YOUR TASK: Every line from the one with "destro della pagina" up to and including the one with "electrophysiological recordings of" is to be output exactly as it appears below; pictures are not.

RECORDS TO USE:
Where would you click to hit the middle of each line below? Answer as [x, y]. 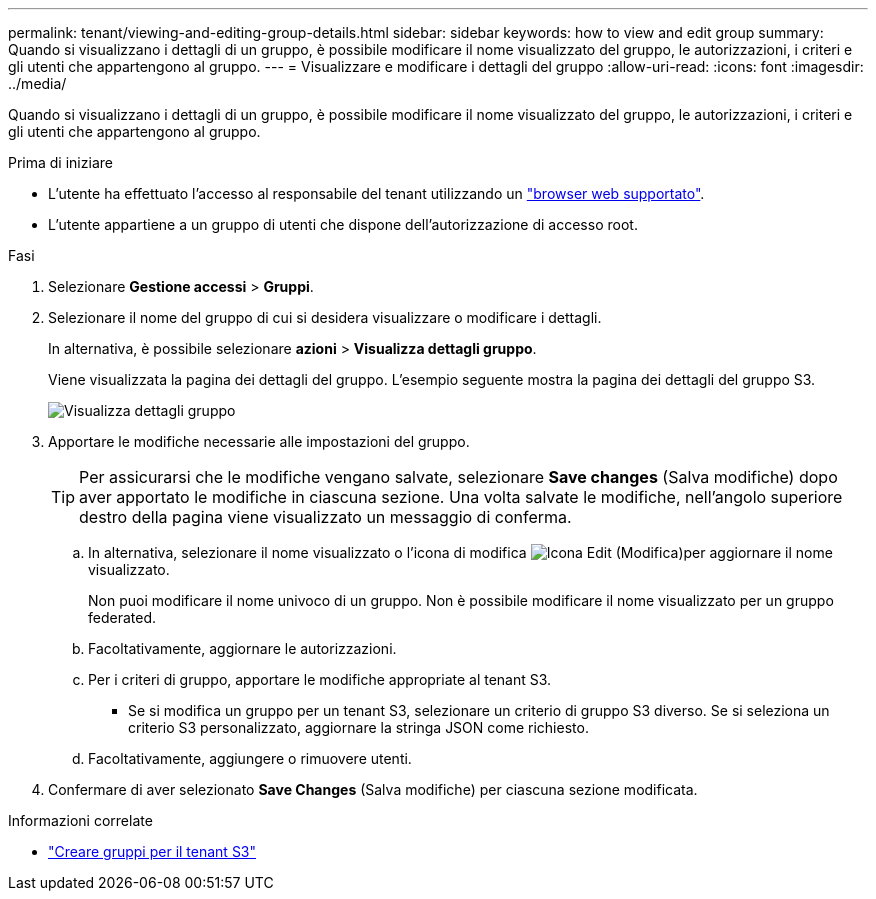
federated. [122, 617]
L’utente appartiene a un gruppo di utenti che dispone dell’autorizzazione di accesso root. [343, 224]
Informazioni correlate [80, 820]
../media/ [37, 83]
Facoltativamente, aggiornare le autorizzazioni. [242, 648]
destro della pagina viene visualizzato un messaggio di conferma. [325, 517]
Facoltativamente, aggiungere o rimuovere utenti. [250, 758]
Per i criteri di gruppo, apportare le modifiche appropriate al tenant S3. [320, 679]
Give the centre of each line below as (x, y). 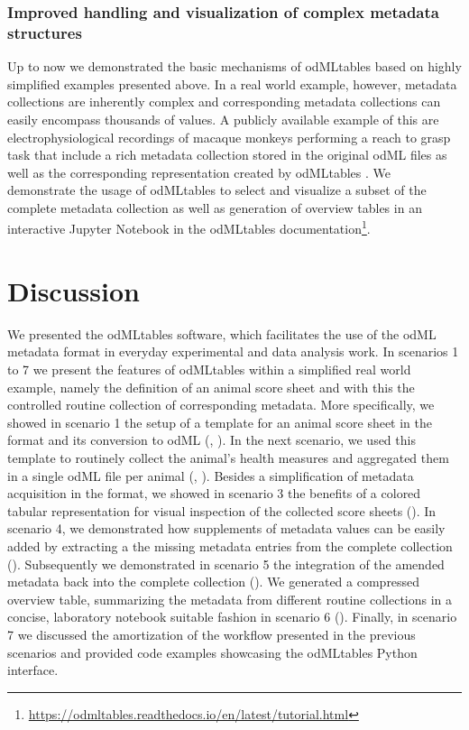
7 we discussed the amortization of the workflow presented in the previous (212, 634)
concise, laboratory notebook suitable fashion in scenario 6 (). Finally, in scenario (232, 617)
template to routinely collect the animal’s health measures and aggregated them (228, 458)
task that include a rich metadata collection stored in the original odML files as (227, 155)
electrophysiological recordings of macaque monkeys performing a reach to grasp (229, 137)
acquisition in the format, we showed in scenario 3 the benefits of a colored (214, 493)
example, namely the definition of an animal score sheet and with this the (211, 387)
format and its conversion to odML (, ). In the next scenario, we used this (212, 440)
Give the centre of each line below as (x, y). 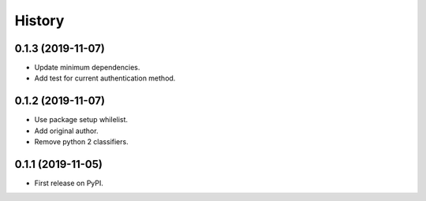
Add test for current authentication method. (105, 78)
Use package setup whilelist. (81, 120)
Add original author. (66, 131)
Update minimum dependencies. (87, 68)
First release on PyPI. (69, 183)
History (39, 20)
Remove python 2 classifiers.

EXERCISE OUTPUT:
destro della pagina viene visualizzato un messaggio di conferma. [325, 517]
Facoltativamente, aggiungere o rimuovere utenti. [250, 758]
Per i criteri di gruppo, apportare le modifiche appropriate al tenant S3. [320, 679]
Give the centre of each line below as (x, y). 
7 we discussed the amortization of the workflow presented in the previous (212, 634)
concise, laboratory notebook suitable fashion in scenario 6 (). Finally, in scenario (232, 617)
template to routinely collect the animal’s health measures and aggregated them (228, 458)
task that include a rich metadata collection stored in the original odML files as (227, 155)
electrophysiological recordings of macaque monkeys performing a reach to grasp (229, 137)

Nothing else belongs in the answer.